## Task input
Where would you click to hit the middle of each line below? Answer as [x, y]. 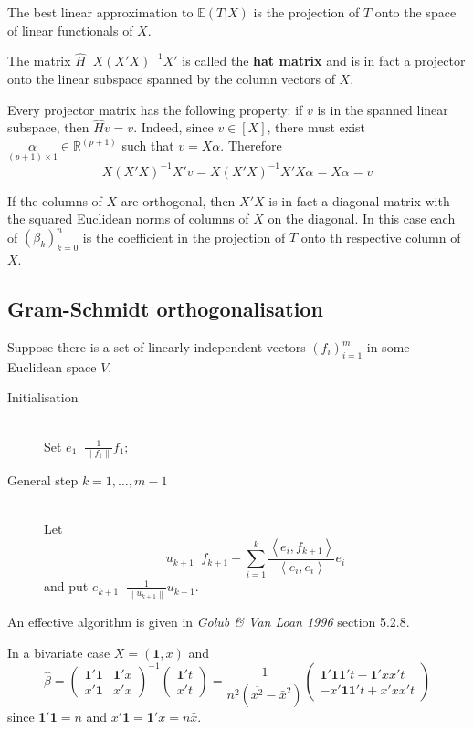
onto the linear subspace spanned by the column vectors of [171, 78]
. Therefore [251, 145]
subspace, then [48, 127]
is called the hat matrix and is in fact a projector [324, 61]
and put [66, 586]
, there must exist [316, 127]
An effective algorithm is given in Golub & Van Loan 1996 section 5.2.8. [209, 622]
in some [388, 347]
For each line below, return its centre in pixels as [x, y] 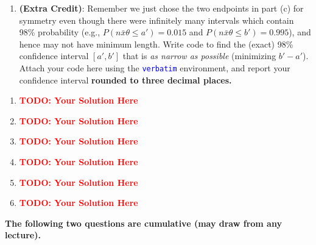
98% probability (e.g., [60, 32]
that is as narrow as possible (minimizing [199, 56]
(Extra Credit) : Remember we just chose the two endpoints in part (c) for [161, 8]
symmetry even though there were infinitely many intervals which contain [156, 20]
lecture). [23, 235]
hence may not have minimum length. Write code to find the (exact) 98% [156, 44]
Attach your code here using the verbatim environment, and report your [155, 67]
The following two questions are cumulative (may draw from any [143, 223]
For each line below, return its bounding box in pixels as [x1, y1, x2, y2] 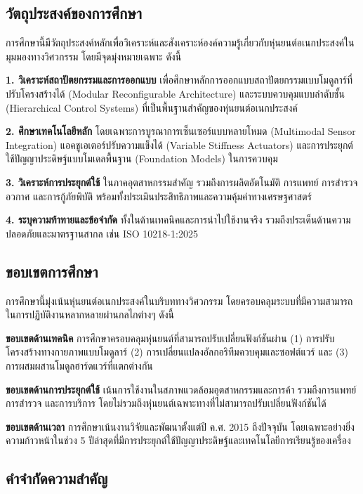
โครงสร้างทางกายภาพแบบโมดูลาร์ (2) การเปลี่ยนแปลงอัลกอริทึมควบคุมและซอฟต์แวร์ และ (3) [6, 344, 348, 359]
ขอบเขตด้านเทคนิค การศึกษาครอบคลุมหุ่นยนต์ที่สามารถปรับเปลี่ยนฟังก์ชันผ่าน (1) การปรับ [6, 330, 335, 345]
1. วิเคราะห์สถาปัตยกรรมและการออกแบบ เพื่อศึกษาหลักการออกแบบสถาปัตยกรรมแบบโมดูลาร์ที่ [6, 72, 353, 87]
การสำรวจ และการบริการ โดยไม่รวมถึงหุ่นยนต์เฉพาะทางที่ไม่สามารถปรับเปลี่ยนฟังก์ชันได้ [6, 396, 326, 410]
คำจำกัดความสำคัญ [6, 467, 108, 489]
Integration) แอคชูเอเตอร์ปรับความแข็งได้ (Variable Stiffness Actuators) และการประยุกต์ [6, 137, 353, 152]
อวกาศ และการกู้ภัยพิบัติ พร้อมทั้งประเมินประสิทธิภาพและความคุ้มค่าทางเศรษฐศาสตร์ [6, 188, 312, 203]
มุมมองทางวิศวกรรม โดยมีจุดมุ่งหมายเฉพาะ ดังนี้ [6, 48, 182, 63]
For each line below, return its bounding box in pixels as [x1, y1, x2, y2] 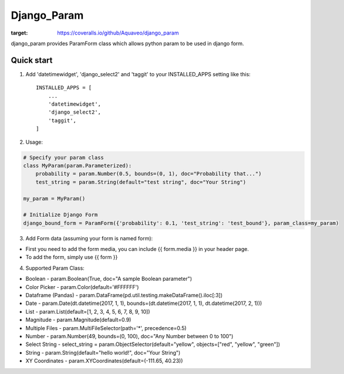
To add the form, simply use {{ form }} [25, 254, 118, 261]
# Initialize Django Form [23, 212, 98, 218]
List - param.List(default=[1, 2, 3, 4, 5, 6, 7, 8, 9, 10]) [25, 308, 150, 315]
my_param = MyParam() [23, 195, 86, 202]
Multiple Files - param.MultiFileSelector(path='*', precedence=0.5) [25, 324, 187, 331]
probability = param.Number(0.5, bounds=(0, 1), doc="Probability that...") [35, 171, 262, 177]
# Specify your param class [23, 154, 104, 161]
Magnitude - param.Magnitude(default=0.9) [25, 317, 131, 324]
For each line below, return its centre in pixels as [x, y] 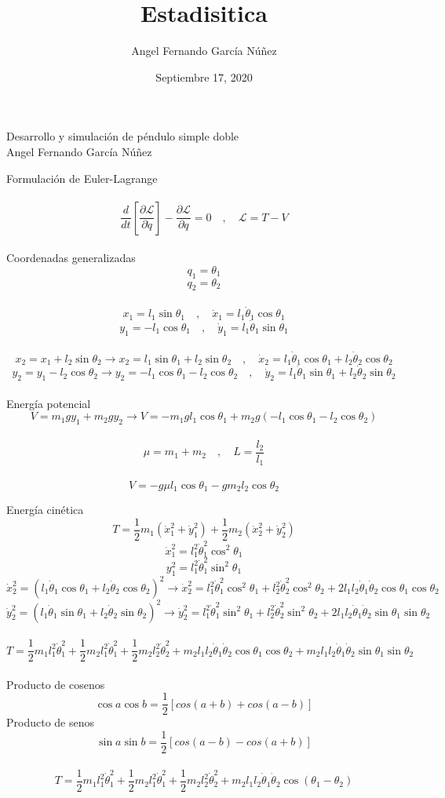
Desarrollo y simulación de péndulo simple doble [123, 136]
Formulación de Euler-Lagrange [82, 178]
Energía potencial [49, 403]
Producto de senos [50, 722]
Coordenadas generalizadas [71, 258]
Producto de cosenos [56, 684]
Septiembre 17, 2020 [204, 77]
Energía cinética [45, 510]
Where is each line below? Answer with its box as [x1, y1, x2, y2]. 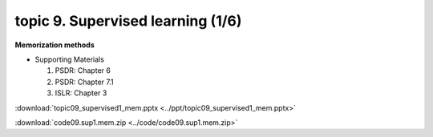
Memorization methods [14, 40, 95, 50]
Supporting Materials [34, 54, 104, 64]
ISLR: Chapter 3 [55, 88, 107, 98]
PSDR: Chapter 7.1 [55, 77, 114, 87]
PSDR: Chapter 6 [55, 66, 111, 75]
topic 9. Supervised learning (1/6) [14, 12, 242, 30]

## Exercise prompt
Quote, exactly and only, the lines from the first line of the data above through the line containing "that is as narrow". The pictures do not belong in it.

## Result
Where would you click to hit the middle of each line below? Answer as [x, y]. 
onto the linear subspace spanned by the column vectors of [171, 78]
. Therefore [251, 145]
subspace, then [48, 127]
is called the hat matrix and is in fact a projector [324, 61]
and put [66, 586]
, there must exist [316, 127]
An effective algorithm is given in Golub & Van Loan 1996 section 5.2.8. [209, 622]
in some [388, 347]
For each line below, return its centre in pixels as [x, y] 
98% probability (e.g., [60, 32]
that is as narrow as possible (minimizing [199, 56]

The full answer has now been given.